When my father spent two weeks in the hospital, he was given surprisingly good food. We couldn’t really share meals with him though. And I hated that. Being able to prepare and share food together is part of being a family for me.

While my father was on his cancer medication (Afinitor) he also lost his appetite. He didn’t get sick, but he got bad mouth sores and “everything tasted like cardboard”. It made meals more of a painful experience, where we were all carefully monitoring him to make sure that he was eating enough.

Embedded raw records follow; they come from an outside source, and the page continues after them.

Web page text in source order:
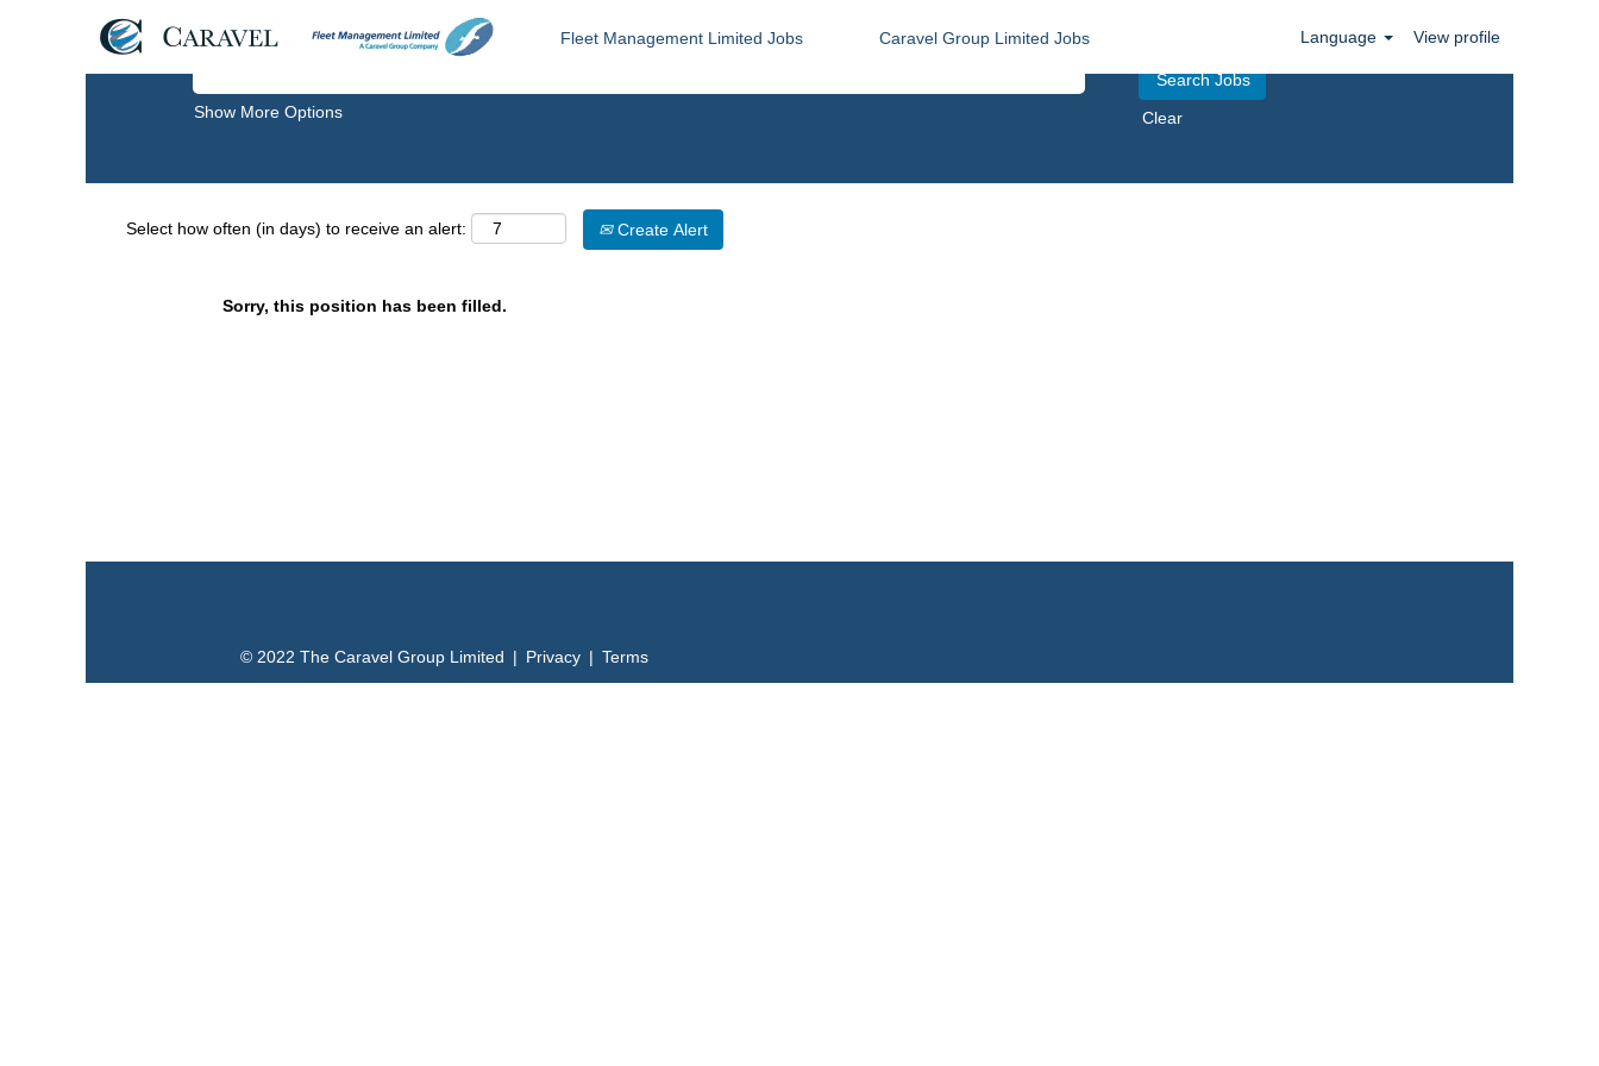
Fleet Management Limited Jobs Caravel Group Limited Jobs Language View profile
Search by Keyword
Show More Options Clear
Select how often (in days) to receive an alert: Create Alert
Sorry, this position has been filled.
© 2022 The Caravel Group Limited | Privacy | Terms
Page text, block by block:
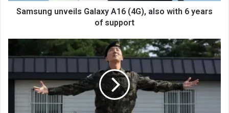
Samsung unveils Galaxy A16 (4G), also with 6 years
of support
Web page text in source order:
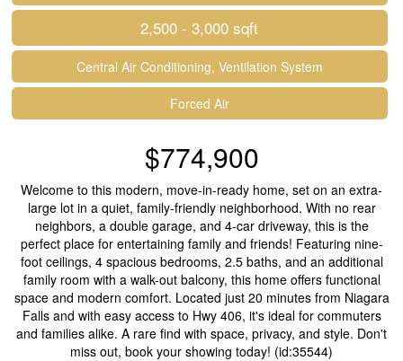
2,500 - 3,000 sqft
Central Air Conditioning, Ventilation System
Forced Air
$774,900
Welcome to this modern, move-in-ready home, set on an extra-
large lot in a quiet, family-friendly neighborhood. With no rear
neighbors, a double garage, and 4-car driveway, this is the
perfect place for entertaining family and friends! Featuring nine-
foot ceilings, 4 spacious bedrooms, 2.5 baths, and an additional
family room with a walk-out balcony, this home offers functional
space and modern comfort. Located just 20 minutes from Niagara
Falls and with easy access to Hwy 406, it's ideal for commuters
and families alike. A rare find with space, privacy, and style. Don't
miss out, book your showing today! (id:35544)
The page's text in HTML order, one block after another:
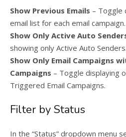
Show Previous Emails – Toggle
email list for each email campaign.
Show Only Active Auto
showing only Active Auto Senders.
Show Only Email Campaigns
Campaigns – Toggle displaying
Triggered Email Campaigns.
Filter by Status
In the “Status” dropdown menu
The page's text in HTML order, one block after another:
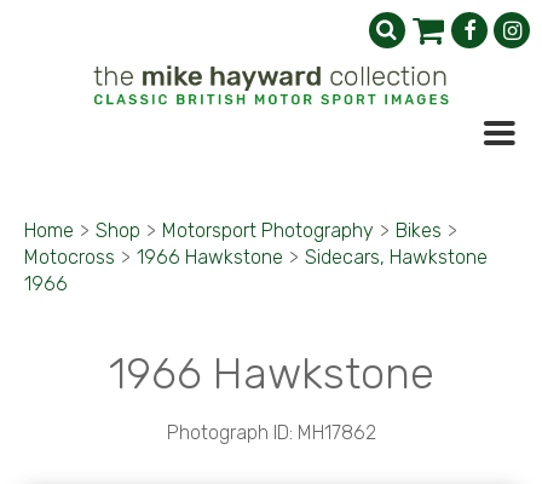
Home > Shop > Motorsport Photography > Bikes >
Motocross > 1966 Hawkstone > Sidecars, Hawkstone
1966
1966 Hawkstone
Photograph ID: MH17862
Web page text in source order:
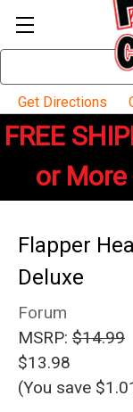
Keyword:
Get Directions
FREE
or
Flapper
Deluxe
Forum
MSRP: $14.99
$13.98
(You save
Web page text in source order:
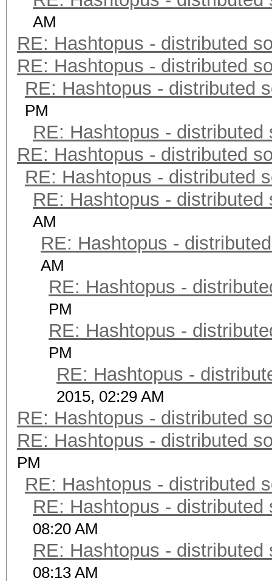
AM
RE: Hashtopus - distributed
RE: Hashtopus - distributed
RE: Hashtopus - distributed
PM
RE: Hashtopus - distributed
RE: Hashtopus - distributed
RE: Hashtopus - distributed
RE: Hashtopus - distributed
AM
RE: Hashtopus -
AM
RE: Hashtopus -
PM
RE: Hashtopus -
PM
RE: Hashtopus -
2015, 02:29 AM
RE: Hashtopus - distributed
RE: Hashtopus - distributed
PM
RE: Hashtopus - distributed
RE: Hashtopus - distributed
08:20 AM
RE: Hashtopus - distributed
08:13 AM
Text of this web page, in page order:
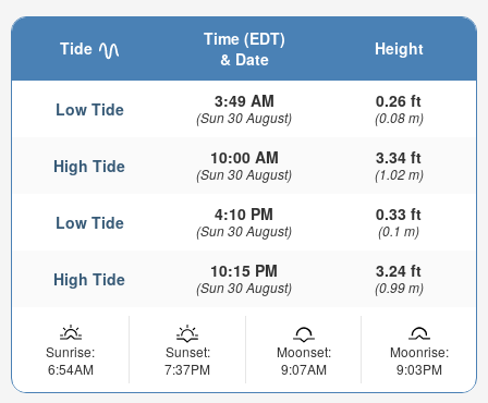
Tide
Time (EDT)
& Date
Height
Low Tide 3:49 AM
(Sun 30 August)
0.26 ft
(0.08 m)
High Tide 10:00 AM
(Sun 30 August)
3.34 ft
(1.02 m)
Low Tide 4:10 PM
(Sun 30 August)
0.33 ft
(0.1 m)
High Tide 10:15 PM
(Sun 30 August)
3.24 ft
(0.99 m)
Sunrise:
6:54AM
Sunset:
7:37PM
Moonset:
9:07AM
Moonrise:
9:03PM
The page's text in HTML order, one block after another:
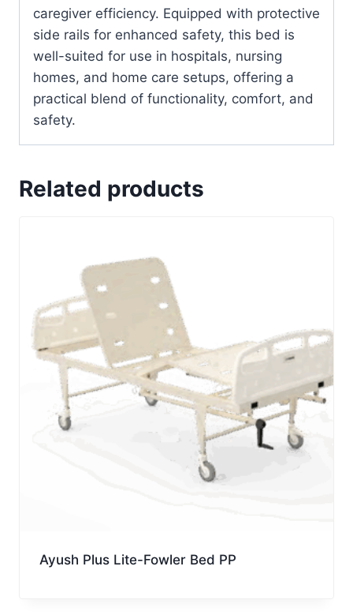
caregiver efficiency. Equipped with protective
side rails for enhanced safety, this bed is
well-suited for use in hospitals, nursing
homes, and home care setups, offering a
practical blend of functionality, comfort, and
safety.
Related products
Ayush Plus Lite-Fowler Bed PP
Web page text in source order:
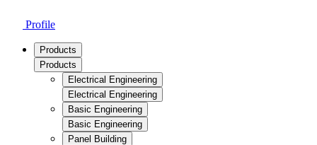
Profile
Products
Products
Electrical Engineering
Electrical Engineering
Basic Engineering
Basic Engineering
Panel Building
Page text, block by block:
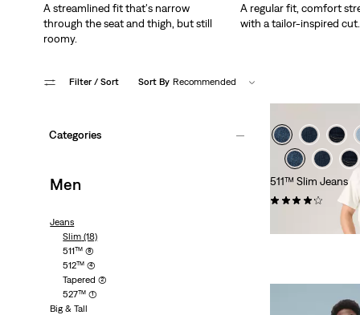
A streamlined fit that's narrow
through the seat and thigh, but still
roomy.
A regular fit, comfort
with a tailor-inspired cut.
Filter / Sort Sort By Recommended
Categories
Men
Jeans
Slim (18)
511™ (8)
512™(4)
Tapered (2)
527™(1)
Big & Tall
511™ Slim Jeans
(2603)
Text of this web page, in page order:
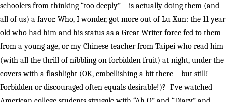
schoolers from thinking “too deeply” – is actually doing them (and
all of us) a favor. Who, I wonder, got more out of Lu Xun: the 11 year
old who had him and his status as a Great Writer force fed to them
from a young age, or my Chinese teacher from Taipei who read him
(with all the thrill of nibbling on forbidden fruit) at night, under the
covers with a flashlight (OK, embellishing a bit there – but still!
Forbidden or discouraged often equals desirable!)? I’ve watched
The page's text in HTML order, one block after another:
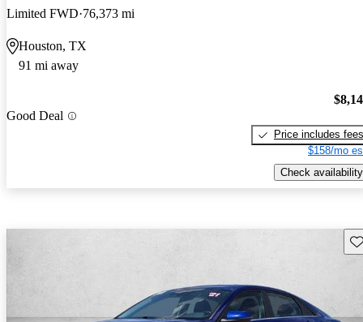
Limited FWD 76,373 mi
Houston, TX
91 mi away
Good Deal
Price includes fees
$158/mo
Check availability
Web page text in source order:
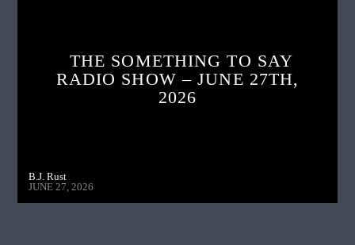
THE SOMETHING TO SAY
RADIO SHOW – JUNE 27TH,
2026
B.J. Rust
JUNE 27, 2026

Now, he’s back home from the hospital and off the Afinitor (as it caused pneumonitis) and his appetite is back. He’s trapped upstairs though with his hospital bed, favourite chair and oxygen and we’ve always had our meals downstairs… so these days, we’ve taken in a fold-out table and some chairs that we keep in the hall, and for breakfast, lunch, dinner we set them up and share our meal. Yesterday I made a potato gratin with ham, and today we’re having broccoli soup.

soon to be served broccoli soup

 

To me, preparing these meals for us is my way of expressing love and support and it’s equally important as keeping track of doctors appointments, insulin levels and complex medication schedules.

[post 36 in the #blogg100 challenge]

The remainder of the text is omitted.